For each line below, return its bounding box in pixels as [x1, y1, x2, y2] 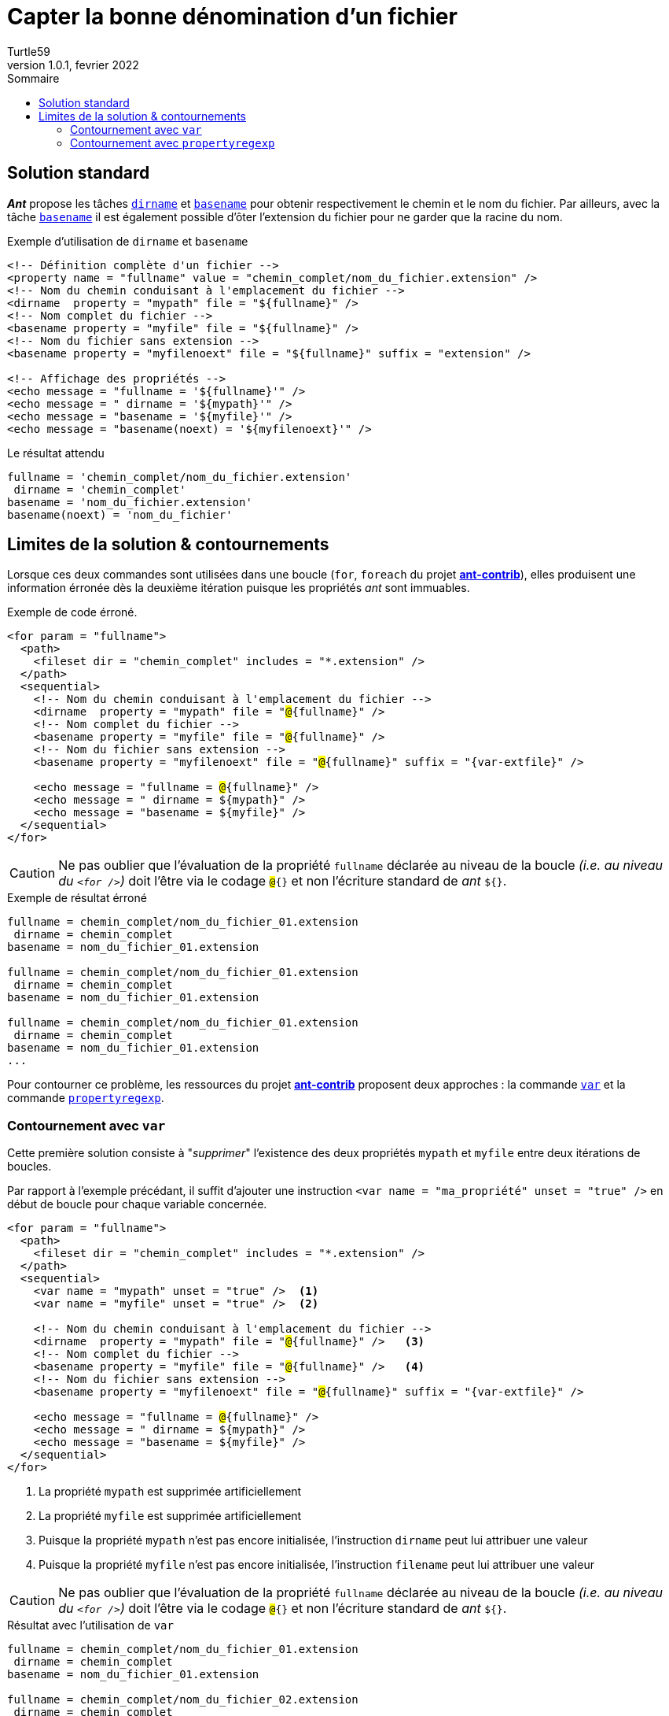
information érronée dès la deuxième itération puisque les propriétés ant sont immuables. [7, 581, 470, 595]
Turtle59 [7, 44, 50, 58]
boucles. [7, 1159, 52, 1174]
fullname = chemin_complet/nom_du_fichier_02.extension [7, 1693, 358, 1707]
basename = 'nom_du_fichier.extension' [7, 495, 252, 509]
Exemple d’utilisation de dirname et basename [7, 234, 248, 248]
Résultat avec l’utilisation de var [7, 1618, 174, 1633]
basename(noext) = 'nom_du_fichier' [7, 508, 233, 521]

● ● ● ●

About this exercise - Would you copy every line of the entries that includes the word "extension"?

Your solution -
fullname = chemin_complet/nom_du_fichier_02.extension [7, 1693, 358, 1707]
basename = 'nom_du_fichier.extension' [7, 495, 252, 509]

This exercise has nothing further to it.